#### [Records for this task]

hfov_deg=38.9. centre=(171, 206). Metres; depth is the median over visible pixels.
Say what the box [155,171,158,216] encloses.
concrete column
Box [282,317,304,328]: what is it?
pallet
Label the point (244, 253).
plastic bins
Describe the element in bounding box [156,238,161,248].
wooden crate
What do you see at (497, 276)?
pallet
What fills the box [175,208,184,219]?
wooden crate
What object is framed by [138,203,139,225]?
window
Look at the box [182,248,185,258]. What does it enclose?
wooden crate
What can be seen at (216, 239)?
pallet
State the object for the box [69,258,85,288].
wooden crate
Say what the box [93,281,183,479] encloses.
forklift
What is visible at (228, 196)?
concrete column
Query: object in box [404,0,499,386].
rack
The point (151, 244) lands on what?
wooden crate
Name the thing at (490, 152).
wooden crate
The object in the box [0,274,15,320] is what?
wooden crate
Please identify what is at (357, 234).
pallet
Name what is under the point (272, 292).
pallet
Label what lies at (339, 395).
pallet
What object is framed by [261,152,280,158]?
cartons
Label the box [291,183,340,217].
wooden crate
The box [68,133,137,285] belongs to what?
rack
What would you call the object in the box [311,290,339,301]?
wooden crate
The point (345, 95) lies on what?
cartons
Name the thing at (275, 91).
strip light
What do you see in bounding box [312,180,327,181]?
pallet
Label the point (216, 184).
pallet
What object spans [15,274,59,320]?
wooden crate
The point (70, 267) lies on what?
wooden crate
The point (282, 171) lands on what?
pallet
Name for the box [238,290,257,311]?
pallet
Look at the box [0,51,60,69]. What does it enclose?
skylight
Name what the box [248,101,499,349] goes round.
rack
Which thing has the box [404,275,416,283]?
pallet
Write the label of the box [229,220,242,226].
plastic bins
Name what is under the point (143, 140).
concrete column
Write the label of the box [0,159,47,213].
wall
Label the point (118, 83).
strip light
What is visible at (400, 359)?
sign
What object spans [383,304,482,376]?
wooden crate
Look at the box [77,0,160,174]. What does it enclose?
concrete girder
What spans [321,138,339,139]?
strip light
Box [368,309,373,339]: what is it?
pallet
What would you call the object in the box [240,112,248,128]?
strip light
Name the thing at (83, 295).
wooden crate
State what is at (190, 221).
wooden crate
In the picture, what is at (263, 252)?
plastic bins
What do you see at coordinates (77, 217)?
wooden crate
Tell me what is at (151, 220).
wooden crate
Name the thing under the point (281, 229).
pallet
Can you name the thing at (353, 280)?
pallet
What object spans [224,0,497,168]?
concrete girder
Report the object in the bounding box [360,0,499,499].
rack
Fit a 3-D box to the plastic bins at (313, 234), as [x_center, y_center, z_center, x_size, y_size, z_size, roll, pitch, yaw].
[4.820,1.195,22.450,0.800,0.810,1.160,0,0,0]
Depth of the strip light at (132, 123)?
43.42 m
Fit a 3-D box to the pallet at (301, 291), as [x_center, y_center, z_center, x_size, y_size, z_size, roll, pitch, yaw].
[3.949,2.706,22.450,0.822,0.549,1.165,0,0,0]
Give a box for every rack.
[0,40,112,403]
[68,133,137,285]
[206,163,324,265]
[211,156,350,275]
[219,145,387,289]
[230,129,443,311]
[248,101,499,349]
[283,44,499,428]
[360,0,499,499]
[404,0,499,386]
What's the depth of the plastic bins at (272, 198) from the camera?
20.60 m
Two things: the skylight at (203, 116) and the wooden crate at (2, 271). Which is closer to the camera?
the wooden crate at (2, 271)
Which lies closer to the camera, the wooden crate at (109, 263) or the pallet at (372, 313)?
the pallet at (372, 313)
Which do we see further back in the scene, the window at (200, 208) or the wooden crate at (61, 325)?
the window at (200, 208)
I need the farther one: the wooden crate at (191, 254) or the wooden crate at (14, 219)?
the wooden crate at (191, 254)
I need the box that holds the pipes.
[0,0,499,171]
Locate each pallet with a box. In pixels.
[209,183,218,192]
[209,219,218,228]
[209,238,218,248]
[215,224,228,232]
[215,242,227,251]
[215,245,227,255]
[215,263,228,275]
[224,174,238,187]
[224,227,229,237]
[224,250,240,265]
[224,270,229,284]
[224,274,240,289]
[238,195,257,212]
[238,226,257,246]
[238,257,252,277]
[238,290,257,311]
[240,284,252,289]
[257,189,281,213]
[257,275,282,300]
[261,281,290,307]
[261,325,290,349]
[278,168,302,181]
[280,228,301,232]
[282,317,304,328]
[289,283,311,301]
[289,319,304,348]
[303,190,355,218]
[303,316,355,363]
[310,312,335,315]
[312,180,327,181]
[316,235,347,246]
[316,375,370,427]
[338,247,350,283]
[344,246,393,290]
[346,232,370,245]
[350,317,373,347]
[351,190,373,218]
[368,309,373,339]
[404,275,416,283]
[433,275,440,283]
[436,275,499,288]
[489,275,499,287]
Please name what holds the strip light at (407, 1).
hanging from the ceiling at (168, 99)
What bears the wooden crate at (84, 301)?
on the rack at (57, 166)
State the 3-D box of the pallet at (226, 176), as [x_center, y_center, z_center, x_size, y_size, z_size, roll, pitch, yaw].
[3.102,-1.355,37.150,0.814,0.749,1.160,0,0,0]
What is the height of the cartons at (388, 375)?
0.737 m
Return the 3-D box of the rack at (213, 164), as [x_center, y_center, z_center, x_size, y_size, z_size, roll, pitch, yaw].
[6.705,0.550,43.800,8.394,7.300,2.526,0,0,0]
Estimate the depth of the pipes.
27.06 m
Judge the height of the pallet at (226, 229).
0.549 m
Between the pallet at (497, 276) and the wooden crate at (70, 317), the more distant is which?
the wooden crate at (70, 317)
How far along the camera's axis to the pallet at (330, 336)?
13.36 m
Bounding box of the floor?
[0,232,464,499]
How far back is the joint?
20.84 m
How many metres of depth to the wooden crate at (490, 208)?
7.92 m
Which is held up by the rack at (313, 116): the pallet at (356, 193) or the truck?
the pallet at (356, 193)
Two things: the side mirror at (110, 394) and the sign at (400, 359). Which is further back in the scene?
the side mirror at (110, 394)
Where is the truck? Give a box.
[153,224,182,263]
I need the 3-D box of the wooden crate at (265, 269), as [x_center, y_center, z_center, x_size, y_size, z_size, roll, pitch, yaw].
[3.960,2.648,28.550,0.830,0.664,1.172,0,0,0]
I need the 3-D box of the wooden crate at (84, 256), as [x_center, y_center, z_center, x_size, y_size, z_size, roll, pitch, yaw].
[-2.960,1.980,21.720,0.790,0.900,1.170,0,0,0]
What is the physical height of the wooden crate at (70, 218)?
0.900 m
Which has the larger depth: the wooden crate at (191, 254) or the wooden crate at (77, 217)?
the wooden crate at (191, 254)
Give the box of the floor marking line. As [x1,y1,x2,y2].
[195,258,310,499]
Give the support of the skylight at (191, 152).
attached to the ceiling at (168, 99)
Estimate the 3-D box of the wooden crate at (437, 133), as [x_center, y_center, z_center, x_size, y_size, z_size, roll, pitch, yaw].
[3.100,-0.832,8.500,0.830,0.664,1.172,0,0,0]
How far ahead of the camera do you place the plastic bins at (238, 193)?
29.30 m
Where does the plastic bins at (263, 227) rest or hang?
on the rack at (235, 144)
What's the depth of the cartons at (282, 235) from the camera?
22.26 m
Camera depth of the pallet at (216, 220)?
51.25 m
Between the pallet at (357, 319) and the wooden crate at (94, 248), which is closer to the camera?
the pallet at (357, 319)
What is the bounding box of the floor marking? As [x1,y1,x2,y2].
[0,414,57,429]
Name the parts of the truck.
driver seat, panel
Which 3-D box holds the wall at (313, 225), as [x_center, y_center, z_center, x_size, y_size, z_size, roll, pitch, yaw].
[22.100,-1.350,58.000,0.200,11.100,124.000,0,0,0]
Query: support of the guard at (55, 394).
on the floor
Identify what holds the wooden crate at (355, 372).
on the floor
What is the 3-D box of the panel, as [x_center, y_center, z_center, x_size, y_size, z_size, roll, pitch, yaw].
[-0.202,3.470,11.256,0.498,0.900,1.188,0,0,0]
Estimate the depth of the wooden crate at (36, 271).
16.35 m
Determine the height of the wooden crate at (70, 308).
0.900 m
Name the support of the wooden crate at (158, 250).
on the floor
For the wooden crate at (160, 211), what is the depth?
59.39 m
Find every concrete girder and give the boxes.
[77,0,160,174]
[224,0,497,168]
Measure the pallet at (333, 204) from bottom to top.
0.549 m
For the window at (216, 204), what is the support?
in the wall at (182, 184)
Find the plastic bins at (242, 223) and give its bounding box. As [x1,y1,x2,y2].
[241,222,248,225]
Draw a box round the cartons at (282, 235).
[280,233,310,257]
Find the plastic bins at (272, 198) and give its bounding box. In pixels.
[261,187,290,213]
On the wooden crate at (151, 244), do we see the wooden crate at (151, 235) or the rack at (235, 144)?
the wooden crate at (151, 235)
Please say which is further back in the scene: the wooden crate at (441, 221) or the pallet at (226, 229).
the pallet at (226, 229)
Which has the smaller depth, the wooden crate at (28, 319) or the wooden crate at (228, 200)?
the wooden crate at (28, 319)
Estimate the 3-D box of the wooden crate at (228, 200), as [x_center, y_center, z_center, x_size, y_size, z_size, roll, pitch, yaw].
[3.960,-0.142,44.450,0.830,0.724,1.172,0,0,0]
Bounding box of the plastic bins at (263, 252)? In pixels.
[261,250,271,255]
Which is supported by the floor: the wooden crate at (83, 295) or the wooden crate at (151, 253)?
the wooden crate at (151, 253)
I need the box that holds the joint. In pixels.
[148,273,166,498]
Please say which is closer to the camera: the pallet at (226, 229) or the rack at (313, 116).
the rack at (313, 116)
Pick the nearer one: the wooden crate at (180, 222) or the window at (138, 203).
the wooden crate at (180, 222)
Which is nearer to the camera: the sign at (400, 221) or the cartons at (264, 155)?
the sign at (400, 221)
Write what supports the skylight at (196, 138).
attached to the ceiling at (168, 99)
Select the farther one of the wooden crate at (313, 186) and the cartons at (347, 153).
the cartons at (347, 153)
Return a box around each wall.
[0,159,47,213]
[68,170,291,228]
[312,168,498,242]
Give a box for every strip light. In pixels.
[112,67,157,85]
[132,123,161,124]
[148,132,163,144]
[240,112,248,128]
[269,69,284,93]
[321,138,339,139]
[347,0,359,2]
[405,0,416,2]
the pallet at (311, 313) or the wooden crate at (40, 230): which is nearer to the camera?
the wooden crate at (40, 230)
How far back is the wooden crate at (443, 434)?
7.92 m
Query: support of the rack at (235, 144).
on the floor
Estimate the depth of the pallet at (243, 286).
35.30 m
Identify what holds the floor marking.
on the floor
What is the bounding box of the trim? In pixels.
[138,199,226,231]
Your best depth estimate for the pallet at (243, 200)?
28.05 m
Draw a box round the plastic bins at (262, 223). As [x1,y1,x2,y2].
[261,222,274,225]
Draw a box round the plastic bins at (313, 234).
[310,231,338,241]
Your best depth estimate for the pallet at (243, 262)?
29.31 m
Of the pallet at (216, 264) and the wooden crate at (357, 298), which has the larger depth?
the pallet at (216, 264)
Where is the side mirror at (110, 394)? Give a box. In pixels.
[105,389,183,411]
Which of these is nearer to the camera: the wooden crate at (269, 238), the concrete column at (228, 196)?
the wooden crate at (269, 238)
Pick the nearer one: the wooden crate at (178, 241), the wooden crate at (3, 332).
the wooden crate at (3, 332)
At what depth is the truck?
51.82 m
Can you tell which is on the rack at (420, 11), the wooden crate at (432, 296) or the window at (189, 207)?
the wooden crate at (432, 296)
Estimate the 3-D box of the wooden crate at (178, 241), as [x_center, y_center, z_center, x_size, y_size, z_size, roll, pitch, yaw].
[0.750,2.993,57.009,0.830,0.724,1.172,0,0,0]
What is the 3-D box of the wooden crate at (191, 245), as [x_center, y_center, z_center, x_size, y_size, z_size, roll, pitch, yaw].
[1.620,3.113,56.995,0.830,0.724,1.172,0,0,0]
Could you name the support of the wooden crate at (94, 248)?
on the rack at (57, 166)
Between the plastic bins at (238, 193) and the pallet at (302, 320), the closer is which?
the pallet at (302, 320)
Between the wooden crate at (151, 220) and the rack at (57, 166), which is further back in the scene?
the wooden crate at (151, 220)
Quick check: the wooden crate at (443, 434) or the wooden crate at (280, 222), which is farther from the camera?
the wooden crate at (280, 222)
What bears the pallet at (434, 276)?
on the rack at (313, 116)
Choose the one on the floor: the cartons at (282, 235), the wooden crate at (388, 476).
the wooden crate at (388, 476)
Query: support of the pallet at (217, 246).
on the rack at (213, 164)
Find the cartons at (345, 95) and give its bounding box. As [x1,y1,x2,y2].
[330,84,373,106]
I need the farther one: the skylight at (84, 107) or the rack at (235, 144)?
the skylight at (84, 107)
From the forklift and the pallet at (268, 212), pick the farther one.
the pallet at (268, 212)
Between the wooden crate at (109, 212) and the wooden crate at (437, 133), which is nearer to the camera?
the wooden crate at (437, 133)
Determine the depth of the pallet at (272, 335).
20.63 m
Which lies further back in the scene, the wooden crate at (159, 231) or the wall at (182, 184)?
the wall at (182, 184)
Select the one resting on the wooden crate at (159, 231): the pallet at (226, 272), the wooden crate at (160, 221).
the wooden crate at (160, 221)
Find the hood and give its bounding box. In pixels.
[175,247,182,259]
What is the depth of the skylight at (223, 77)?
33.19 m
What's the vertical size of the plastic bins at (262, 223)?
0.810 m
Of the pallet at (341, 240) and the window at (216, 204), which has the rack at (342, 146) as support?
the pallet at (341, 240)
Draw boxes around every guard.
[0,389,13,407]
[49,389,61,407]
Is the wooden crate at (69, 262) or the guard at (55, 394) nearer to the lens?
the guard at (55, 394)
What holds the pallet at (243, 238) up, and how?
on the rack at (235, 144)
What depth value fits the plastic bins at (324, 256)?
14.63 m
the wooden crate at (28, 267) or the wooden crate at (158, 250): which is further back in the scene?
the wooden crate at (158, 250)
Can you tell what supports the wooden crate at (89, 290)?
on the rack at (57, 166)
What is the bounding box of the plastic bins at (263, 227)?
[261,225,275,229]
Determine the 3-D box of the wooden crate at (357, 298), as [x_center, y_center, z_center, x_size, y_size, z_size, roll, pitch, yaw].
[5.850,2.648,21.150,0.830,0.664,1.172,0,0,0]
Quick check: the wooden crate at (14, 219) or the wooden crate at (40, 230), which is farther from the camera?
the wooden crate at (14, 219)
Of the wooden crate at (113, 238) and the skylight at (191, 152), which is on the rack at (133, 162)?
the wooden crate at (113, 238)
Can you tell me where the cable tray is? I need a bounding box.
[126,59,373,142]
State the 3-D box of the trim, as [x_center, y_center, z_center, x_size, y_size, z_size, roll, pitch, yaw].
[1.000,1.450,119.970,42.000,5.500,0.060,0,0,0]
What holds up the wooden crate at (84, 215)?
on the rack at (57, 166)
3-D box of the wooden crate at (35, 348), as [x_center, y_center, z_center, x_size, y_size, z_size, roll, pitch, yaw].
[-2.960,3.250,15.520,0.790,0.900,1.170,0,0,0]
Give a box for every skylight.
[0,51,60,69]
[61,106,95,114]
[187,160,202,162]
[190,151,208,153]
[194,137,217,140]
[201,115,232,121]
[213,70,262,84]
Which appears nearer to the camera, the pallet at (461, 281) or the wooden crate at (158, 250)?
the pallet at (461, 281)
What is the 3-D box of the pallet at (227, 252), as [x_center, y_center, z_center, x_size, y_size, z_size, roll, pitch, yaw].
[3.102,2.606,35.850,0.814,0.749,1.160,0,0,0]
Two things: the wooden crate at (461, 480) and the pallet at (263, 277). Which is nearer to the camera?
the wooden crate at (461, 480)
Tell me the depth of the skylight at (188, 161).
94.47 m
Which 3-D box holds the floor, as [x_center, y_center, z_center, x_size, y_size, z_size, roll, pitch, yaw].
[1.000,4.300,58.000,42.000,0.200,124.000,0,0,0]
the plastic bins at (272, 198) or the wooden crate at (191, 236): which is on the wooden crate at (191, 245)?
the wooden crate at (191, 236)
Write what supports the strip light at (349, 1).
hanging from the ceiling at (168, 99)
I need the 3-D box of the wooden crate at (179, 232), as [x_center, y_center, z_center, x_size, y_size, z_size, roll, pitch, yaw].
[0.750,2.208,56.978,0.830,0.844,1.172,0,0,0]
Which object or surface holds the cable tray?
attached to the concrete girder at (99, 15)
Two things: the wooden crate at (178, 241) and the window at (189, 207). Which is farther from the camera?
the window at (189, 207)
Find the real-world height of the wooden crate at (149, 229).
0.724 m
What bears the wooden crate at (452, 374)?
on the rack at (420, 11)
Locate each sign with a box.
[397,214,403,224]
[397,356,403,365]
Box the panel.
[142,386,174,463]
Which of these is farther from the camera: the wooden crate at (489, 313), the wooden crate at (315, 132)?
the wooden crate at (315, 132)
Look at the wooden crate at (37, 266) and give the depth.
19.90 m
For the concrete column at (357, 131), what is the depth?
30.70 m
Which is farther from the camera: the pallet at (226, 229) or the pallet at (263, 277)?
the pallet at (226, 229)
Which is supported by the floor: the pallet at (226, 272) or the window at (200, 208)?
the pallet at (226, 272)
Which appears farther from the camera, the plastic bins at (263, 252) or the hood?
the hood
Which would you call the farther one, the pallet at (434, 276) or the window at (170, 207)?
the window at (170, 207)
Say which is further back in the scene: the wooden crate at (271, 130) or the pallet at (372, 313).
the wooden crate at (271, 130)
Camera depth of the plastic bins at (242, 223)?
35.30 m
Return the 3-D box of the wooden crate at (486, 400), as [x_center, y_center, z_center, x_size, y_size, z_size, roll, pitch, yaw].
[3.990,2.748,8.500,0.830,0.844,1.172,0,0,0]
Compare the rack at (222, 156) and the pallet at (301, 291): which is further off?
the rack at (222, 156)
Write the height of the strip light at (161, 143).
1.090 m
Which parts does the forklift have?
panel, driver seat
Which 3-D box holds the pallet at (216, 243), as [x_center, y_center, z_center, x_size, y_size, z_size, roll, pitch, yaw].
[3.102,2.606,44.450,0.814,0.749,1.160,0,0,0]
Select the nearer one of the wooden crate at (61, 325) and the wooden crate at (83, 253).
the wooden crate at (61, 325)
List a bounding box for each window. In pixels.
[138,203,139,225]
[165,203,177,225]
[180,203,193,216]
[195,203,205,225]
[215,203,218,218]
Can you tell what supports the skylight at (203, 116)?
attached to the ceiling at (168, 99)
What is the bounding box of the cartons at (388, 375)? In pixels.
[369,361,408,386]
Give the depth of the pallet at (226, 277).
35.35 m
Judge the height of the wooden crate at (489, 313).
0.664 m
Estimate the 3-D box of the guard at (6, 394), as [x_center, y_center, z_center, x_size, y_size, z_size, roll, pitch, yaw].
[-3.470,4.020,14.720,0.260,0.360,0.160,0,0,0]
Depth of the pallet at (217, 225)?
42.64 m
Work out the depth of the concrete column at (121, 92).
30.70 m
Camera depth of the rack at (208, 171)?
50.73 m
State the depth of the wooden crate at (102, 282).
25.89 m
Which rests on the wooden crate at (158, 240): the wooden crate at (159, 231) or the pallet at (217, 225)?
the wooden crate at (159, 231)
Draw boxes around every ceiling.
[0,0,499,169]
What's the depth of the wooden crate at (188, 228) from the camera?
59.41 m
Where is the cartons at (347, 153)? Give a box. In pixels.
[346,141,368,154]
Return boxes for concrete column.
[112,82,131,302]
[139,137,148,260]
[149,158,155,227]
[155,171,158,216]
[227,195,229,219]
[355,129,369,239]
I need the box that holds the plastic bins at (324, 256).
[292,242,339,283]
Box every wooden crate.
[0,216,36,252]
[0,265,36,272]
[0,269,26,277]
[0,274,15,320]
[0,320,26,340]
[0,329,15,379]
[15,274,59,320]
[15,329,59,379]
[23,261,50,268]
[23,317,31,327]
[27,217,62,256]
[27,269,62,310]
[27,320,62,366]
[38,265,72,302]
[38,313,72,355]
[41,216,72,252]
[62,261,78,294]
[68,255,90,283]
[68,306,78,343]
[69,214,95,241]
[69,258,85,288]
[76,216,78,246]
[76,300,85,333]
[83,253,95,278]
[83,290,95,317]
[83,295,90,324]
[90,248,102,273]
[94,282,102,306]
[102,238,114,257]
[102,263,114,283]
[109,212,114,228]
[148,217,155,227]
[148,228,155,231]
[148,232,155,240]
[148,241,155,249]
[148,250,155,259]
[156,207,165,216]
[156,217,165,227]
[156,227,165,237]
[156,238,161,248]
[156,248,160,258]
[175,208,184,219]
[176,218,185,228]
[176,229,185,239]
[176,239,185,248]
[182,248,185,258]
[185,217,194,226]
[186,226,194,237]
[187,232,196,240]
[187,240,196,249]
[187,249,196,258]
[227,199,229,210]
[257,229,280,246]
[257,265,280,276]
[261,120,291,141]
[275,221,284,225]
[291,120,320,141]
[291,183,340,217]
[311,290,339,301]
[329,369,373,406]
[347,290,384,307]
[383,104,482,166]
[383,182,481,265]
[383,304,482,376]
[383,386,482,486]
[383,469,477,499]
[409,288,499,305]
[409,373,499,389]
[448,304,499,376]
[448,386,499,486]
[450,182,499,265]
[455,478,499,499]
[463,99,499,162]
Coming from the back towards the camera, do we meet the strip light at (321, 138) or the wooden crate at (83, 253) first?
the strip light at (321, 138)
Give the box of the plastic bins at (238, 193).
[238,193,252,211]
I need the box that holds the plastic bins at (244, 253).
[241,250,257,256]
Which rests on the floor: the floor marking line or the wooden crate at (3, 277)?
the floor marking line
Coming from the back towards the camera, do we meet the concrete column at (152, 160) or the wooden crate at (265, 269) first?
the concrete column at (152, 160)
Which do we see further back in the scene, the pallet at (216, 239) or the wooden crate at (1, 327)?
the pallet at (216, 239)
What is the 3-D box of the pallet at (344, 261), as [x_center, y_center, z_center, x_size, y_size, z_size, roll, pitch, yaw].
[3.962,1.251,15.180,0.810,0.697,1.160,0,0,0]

#### [Your objective]
Every line from the one that contains "at (244, 253)." down to and including the last line of the records above must be set down exactly, with nothing else.

#### [Solution for this exercise]
I need the box that holds the plastic bins at (244, 253).
[241,250,257,256]
Which rests on the floor: the floor marking line or the wooden crate at (3, 277)?
the floor marking line
Coming from the back towards the camera, do we meet the concrete column at (152, 160) or the wooden crate at (265, 269) first?
the concrete column at (152, 160)
Which do we see further back in the scene, the pallet at (216, 239) or the wooden crate at (1, 327)?
the pallet at (216, 239)
What is the 3-D box of the pallet at (344, 261), as [x_center, y_center, z_center, x_size, y_size, z_size, roll, pitch, yaw].
[3.962,1.251,15.180,0.810,0.697,1.160,0,0,0]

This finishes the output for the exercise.